» WHAT IS REQUIRED
Every line of the records below from the line with "Pivotes Recordar: (44, 172)" up to and including the line with "Definición Si además: (53, 282)" must be reproduced exactly, and no line outside that range.

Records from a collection
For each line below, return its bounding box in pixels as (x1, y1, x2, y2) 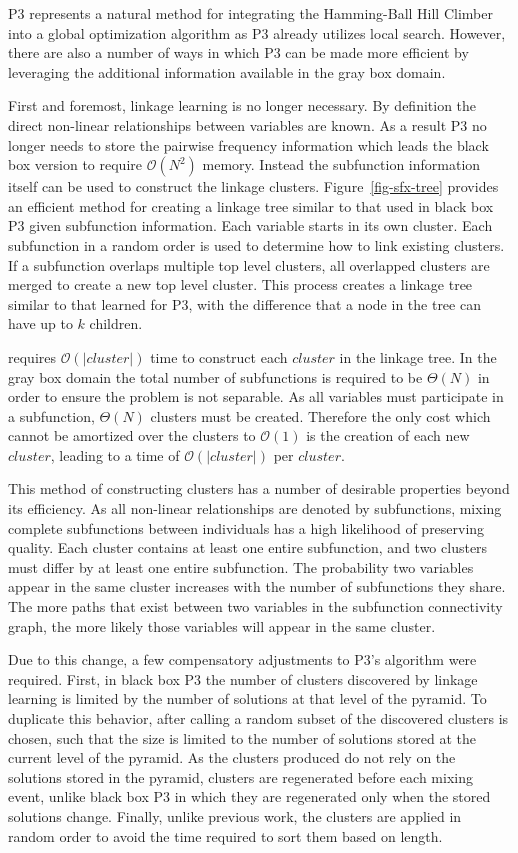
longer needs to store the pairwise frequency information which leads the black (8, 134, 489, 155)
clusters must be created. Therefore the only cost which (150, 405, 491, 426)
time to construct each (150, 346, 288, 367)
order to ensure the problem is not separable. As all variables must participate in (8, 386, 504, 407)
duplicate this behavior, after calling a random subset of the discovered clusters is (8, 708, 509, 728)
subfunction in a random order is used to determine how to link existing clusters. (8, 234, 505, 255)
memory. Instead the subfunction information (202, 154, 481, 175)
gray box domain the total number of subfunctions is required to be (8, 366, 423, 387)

---

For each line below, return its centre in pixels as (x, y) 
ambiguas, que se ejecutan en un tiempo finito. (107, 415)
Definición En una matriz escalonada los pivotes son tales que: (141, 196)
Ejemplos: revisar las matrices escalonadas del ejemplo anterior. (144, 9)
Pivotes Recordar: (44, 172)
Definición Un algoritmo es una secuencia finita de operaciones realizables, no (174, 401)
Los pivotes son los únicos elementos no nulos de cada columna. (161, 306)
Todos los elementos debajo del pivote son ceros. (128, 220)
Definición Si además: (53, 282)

» ANSWER TO THIS PROBLEM
Pivotes Recordar: (44, 172)
Definición Un algoritmo es una secuencia finita de operaciones realizables, no (174, 401)
Los pivotes son los únicos elementos no nulos de cada columna. (161, 306)
Todos los elementos debajo del pivote son ceros. (128, 220)
Definición Si además: (53, 282)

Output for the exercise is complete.